The band began a slower melody to which the older people could dance a passo, and women of a certain age were begged out into the dancing circle by friends and family. After the obligatory refusals and shruggings away, they allowed themselves to be prevailed upon and they danced soberly—pairs of middle-aged women and some quite old; widows and spinsters who cut vegetables in the farm kitchens of their luckier married sisters; several stiff old men with their ten– or eleven-year-old granddaughters—their eyes slyly searching out acquaintances in the crowd to make sure they were being watched, as they should be. Anyone familiar with the rhythms of rural Basque fetes would know that this dance marked the end of the evening for the older women and the younger children, as it was nearly ten o’clock. After all, there would be a fкte again next year, God permitting, and one needn’t spend out all his allotment of joy at one time. The responsible middle-aged men, heads of etche households, would have one last txikiteo around the buvettes with friends, then they, too, would begin to slip away to their carts and carriages to make the slow ride to their outlying farms, to look in on the animals before sleep. This would leave only the young and the very old men to revel until midnight; the Young because they were full of energy and joy, and youth is a brief visitor to one’s life, while old age remains with you until death, like a visiting in-law; and the Old because they had served their many years of toil and merited their few years of relaxation in the knowledge that each hour wounds, and the last kills.

I offered Katya my arm and we strolled through the thinning crowd towards the bridge and the lower end of the village. She was pleased to hear that I had seen her father engaged in close talk with local elders, presumably gathering folktales for his studies.

“And the men accepted him, even though he’s an outsider?”

“Oh yes,” I said. “He’s an avid listener—a rare find in a land noted for its indefatigable storytellers. Then too, he is buying Izarra for the table, and that cannot fail to endear him to the Basque heart. They love their Izarra almost as much as they loathe parting with a sou.”

“And Paul? Did you see Paul?”

“Ah-m-m… yes.”

“Is he enjoying himself?”

“Ah-m-m… yes. In fact, there he is. Over there.”

“Where? I don’t see– Oh yes, there he is! What a pretty girl… the one he’s dancing with. Wait a minute, wasn’t she in the motorcar that…?”

“Yes, she was.”

“And those two brawny young men watching Paul so intently, aren’t they the ones who drove us off the road?”

“They are.”

Her expression grew troubled. “I do hope there isn’t going to be any trouble. Paul can be a trifle… provocative.”

“Oh, really? I hadn’t noticed. But I thought you were looking forward to a little bagarre basque.”

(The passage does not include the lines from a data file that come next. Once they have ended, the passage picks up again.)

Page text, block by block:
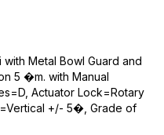
Metal Bowl Guard and
5 �m. with Manual
Actuator Lock=Rotary
+/- 5�, Grade of
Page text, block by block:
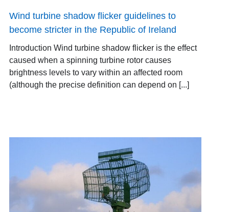
Wind turbine shadow flicker guidelines to
become stricter in the Republic of Ireland
Introduction Wind turbine shadow flicker is the effect
caused when a spinning turbine rotor causes
brightness levels to vary within an affected room
(although the precise definition can depend on [...]
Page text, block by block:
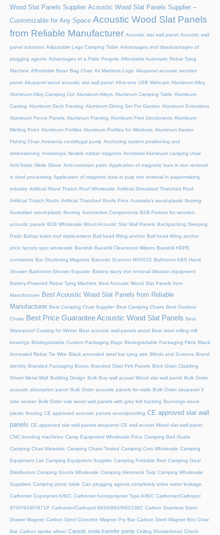
Wood Slat Panels Supplier Acoustic Wood Slat Panels Supplier –
Customizable for Any Space Acoustic Wood Slat Panels
from Reliable Manufacturer Acoustic slat wall panel Acoustic wall
panel solutions Adjustable Legs Camping Table Advantages and disadvantages of
plugging agents Advantages of a Patio Pergola Affordable Automatic Rebar Tying
Machine Affordable Bean Bag Chair Air Mattress Logo Akupanel acoustic wooden
panel Akupanel wood acoustic slat wall panel All-in-one USB Webcam Aluminum Alloy
Aluminum Alloy Camping Cot Aluminum Alloys Aluminum Camping Table Aluminum
Casting Aluminum Deck Framing Aluminum Dining Set For Garden Aluminum Extrusions
Aluminum Fence Panels Aluminum Framing Aluminum Free Deodorants Aluminum
Melting Point Aluminum Profiles Aluminum Profiles for Windows Aluminum frames
Fishing Chair Ammonia centrifugal pump Anchoring system positioning and
dimensioning Anisotropic flexible rubber magnets Anodized Aluminum camping chair
Anti-Static Nitrile Glove Anti-corrosion paint Application of magnetic bars in iron removal
in food processing Application of magnetic bars in pulp iron removal in papermaking
industry Artificial Reed Thatch Roof Wholesale Artificial Simulated Thatched Roof
Artificial Thatch Roofs Artificial Thatched Roofs Price Australia's wood-plastic flooring
Australian wood-plastic flooring Automotive Components B2B Partner for wooden
acoustic panels B2B Wholesale Wood Acoustic Slat Wall Panels Backpacking Sleeping
Pads Bahay kubo roof replacement Ball head lifting anchor Ball head lifting anchor
price factory spot wholesale Baoshili Baoshili Cleanroom Wipers Baoshili HDPE
containers Bar Shuttering Magnets Barcode Scanner NVH220 Bathroom ABS Hand
Shower Bathroom Shower Exporter Battery slurry iron removal filtration equipment
Battery-Powered Rebar Tying Machine Best Acoustic Wood Slat Panels from
Manufacturer Best Acoustic Wood Slat Panels from Reliable
Manufacturer Best Camping Chair Supplier Best Camping Chairs Best Outdoor
Chairs Best Price Guarantee Acoustic Wood Slat Panels Best
Waterproof Coating for Winter Best acoustic wall panels wood Best steel rolling mill
bearings Biodegradable Custom Packaging Bags Biodegradable Packaging Films Black
Annealed Rebar Tie Wire Black annealed steel bar tying wire Blinds and Screens Brand
identity Branded Packaging Boxes Branded Slats Felt Panels Brick Grain Cladding
Sheet Metal Wall Building Design Bulk Buy wall acoust Wood slat wall panel Bulk Order
acoustic absorption panel Bulk Order acoustic panels for walls Bulk Order akupanel 3
side veneer Bulk Order oak wood wall panels with grey felt backing Bunnings wood-
plastic flooring CE approved acoustic panels soundproofing CE approved slat wall
panels CE approved slat wall panels akupanel CE wall acoust Wood slat wall panel
CNC bending machines Camp Equipment Wholesale Price Camping Bed Guide
Camping Chair Materials Camping Chairs Tested Camping Cots Wholesale Camping
Equipment List Camping Equipment Supplier Camping Foldable Bed Camping Gear
Distributors Camping Goods Wholesale Camping Hammock Tarp Camping Wholesale
Suppliers Camping picnic table Can plugging agents completely solve water leakage
Carbomer Copolymer A/B/C Carbomer homopolymer Type A/B/C Carbomer/Carbopol
974P/934P/971P Carbomer/Carbopol 9934/980/940/1382 Carbon Stainless Steel
Drawer Magnet Carbon Steel Concrete Magnet Pry Bar Carbon Steel Magnet Box Crow
Bar Carbon spoke wheel Caustic soda transfer pump Ceiling Showerhead Check

“But not with my brother as one of the principals. Wait. Listen.” We stopped before the door of a cafй/bar within which a group of old men were singing in the plaintive high warble of Basque song with its haunting harmonies. “What a sad melody,” she said, after listening for a time.

“All Basque songs are tugged towards the minor key.”

“Do you know the song?”

“Yes. It’s a traditional ballad: ‘Maritxu Nora Zoaz.’ I should warn you that it’s considered a little off-color.”

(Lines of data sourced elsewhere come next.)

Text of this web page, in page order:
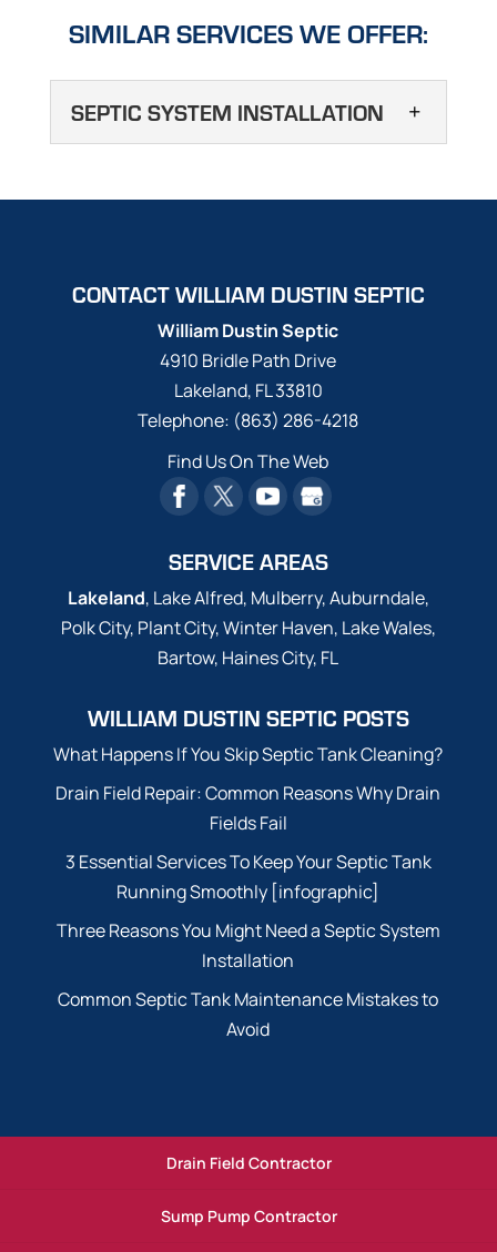
SIMILAR SERVICES WE OFFER:
SEPTIC SYSTEM INSTALLATION
INSTALLATION
properties in and around Lakeland
Highlands, FL. Septic System Installation in
Lakeland Highlands - Septic tanks are
beneficial for properties that are too far
away from sewage processing systems. A
septic system...
Read More
CONTACT WILLIAM DUSTIN SEPTIC
William Dustin Septic
4910 Bridle Path Drive
Lakeland, FL33810
Telephone: (863) 286-4218
Find Us On The Web
SERVICE AREAS
Lakeland, Lake Alfred, Mulberry, Auburndale,
Polk City, Plant City, Winter Haven, Lake Wales,
Bartow, Haines City, FL
WILLIAM DUSTIN SEPTIC POSTS
What Happens If You Skip Septic Tank Cleaning?
Drain Field Repair: Common Reasons Why Drain
Fields Fail
3 Essential Services To Keep Your Septic Tank
Running Smoothly [infographic]
Three Reasons You Might Need a Septic System
Installation
Common Septic Tank Maintenance Mistakes to
Avoid
Drain Field Contractor
Sump Pump Contractor

“Oh? How do the words go?”

I had to consider for a moment, for I had no experience in translating Basque. When I spoke Basque, I thought in Basque; and I found it difficult to find French equivalents for—not the words, as they were simple enough—but for the meanings and implications of the words. “Well, literally the song asks: Marie, where are you going? And she answers: To the fountain, Bartholomeo. Where white wine flows. Where we can drink as much as we want.”

“And that’s it?”

“That’s it.”

“It doesn’t sound very off-color to me.”

“Perhaps not. But any Basque would know that the fountain isn’t a fountain, and the wine isn’t really wine, and the act of drinking is… well, not the act of drinking.”

“You’re a devious people, you Basque,” she said with a comic frown.

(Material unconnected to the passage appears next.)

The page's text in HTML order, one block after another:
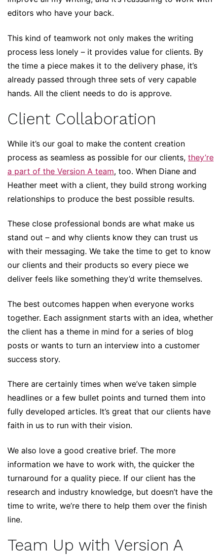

“We’d rather view ourselves as laudably subtle.” We had reached the edge of the village and were approaching the bridge leading to the meadow in which carts and carriages were awaiting the merrymakers, a regular trickle of whom were leaving the fкte. “Shall we cross the stream and walk in the meadow?” I asked.

She laughed. “So long as the bridge is a bridge, and the meadow is a meadow, and a walk is a walk.”

The late-rising gibbous moon lay chubby and cheese-colored on the mountain horizon, softly illuminating the meadow as at early dawn, but with silver rather than gold. Perhaps inspired by the young couples in the square, I had slipped my arm around her waist, doing thoughtlessly what I would not have dared to do with premeditation. I shortened my stride, so that we walked in rhythm, and I was warmly aware of the sensation of our casual contact. We walked slowly around the ring of horses standing sleepily in their traces—thick-bodied workhorses, for these peasants could not afford the luxury of an animal useful only for transportation and show. Katya hummed a swatch of “Maritxu Nora Zoaz,” then stopped in midphrase and fell pensive.

For the first time that evening, save for an icy moment when the Drowned Virgin brushed past us, I permitted my thoughts to touch on the dark events back in Paris that had driven the Trevilles to Salies, and which were now driving them yet farther. I still could not accept the thought of Monsieur Treville as a madman capable of killing. That gentle old pedant who was even then drinking with Basque peasants and absorbing their rambling folktales? How could it be?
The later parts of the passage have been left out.